お望み通り、邪魔な私は目の前から消えてあげようとしているのに、追い打ちかけなくてもいいじゃない。


なぜ私が変わった理由を聞きたがるの。

それを知ってどうするの?




『なぜ執務室でもサロンでもなく、このガゼボなの?』

『ここは、貴方とメアリーの逢瀬の場所でしょう?』


『私の目を盗んで、ここで彼女と愛を育んでいたんでしょう?そんな場所に、なぜ私を座らせるの?』




その怒りを、全部貴方にぶつけていいというの?

ぶつけたらまた、貴方は私を嫌うのでしょう?


だったらもう、何も聞かないでほしい。


(もう、私に構わないでよ)



「この間のことを反省しているのはわかった。だからもう、そこまで思い詰めるな」


「殿下……」


彼が俯いている私の肩に手を置き、優しい言葉を投げかけてくれた。
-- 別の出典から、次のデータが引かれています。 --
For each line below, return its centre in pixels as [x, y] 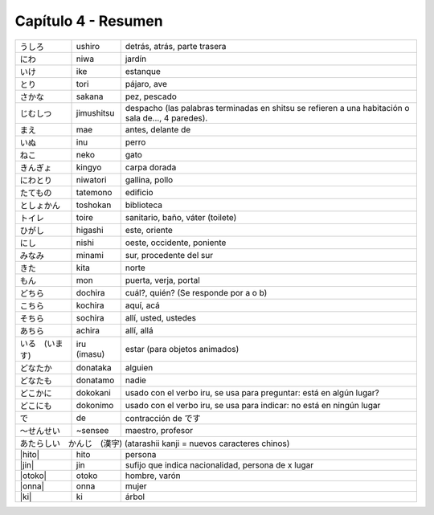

でもその時私が感じたのは、喜びではなく——苛立ちだった。


(本当に無神経な人ね——)


私がどんなに傷ついたか知りもしないで、思い詰めるな?

どの口が言っているの?


貴方が私を傷つけている張本人じゃない。


「オリヴィア?」



膝に置いた手を、ギリッと握りしめる。



初めて芽生えた感情に自分で驚く。

そして同時に気づく。


私が許せなかったのは、メアリーだけではなかった。


(私は……彼のことも、憎んでた?)



愛しているのに、憎い。


私がこんなに愛しているのに、

他の人を選ぶ貴方が憎い。


嫌い。大嫌い。

でも愛してる——


相反する感情が私を狂わせていく。



いや、前世ではそれで狂ったのだ。

だから私はメアリーを殺そうとした。



「どうしたんだ、オリヴィア。顔を上げろ」



──汚してあげる。


前世と今世で、二人の愛を育んだこの場所を。

その甘い逢瀬の思い出を、私が汚してあげるわ。



「聞いているのか、オリヴィ——」


私はルミナス様の唇を奪った。


今後、メアリーとこのガゼボで愛を囁きあうたびに、私とのキスを思い出して後ろめたい気持ちになればいい。



唇を離すと、彼は驚愕に目を瞠っていた。

そんな彼に私は微笑み、身体を離す。

 



「──御前失礼します」


「オリヴィア……っ」


私の名を呼ぶ声を無視して、私は王宮を後にした。



そして、そのまま国を出た。














✼••┈┈┈┈••✼••┈┈┈┈••✼••┈┈┈┈••✼


親愛なるルミナス様へ



貴方がこの手紙を読んでいる頃には、  

私はこの国から消えているでしょう。


父に除籍届を出したので、近日中に私は平民になり、

貴方との婚約も解消されると思います。


貴方がメアリー様を愛し始めていることに、

私は気づいていました。


私は子供の頃からずっと、貴方に恋をしていたから、

すぐにわかってしまいました。


嫉妬に狂い、メアリー様に辛く当たってしまったことは、

今でも申し訳なくて、恥ずかしい気持ちでいっぱいです。


貴方の大切な人を傷つけてしまい、

大変申し訳ありませんでした。

 


こんなに感情に揺さぶられ、 

我を忘れて愚行に走る女など、

王太子妃として相応しくありません。

 

だから私は、婚約者を辞退させていただきます。  


もう貴方の邪魔はしません。

貴方は本当に愛する人を選んでください。


メアリー様は優秀ですから、  

きっと妃教育もすぐにこなせることでしょう。



国を出たことは私の独断で、私の家族は何も知りません。どうか、公爵家を許してください。


私はいつまでも、貴方の幸せを願っています。

ですからどうぞ、愚かな私のことは忘れて下さい。 




さようなら、ルミナス様。


メアリー様と末永くお幸せに。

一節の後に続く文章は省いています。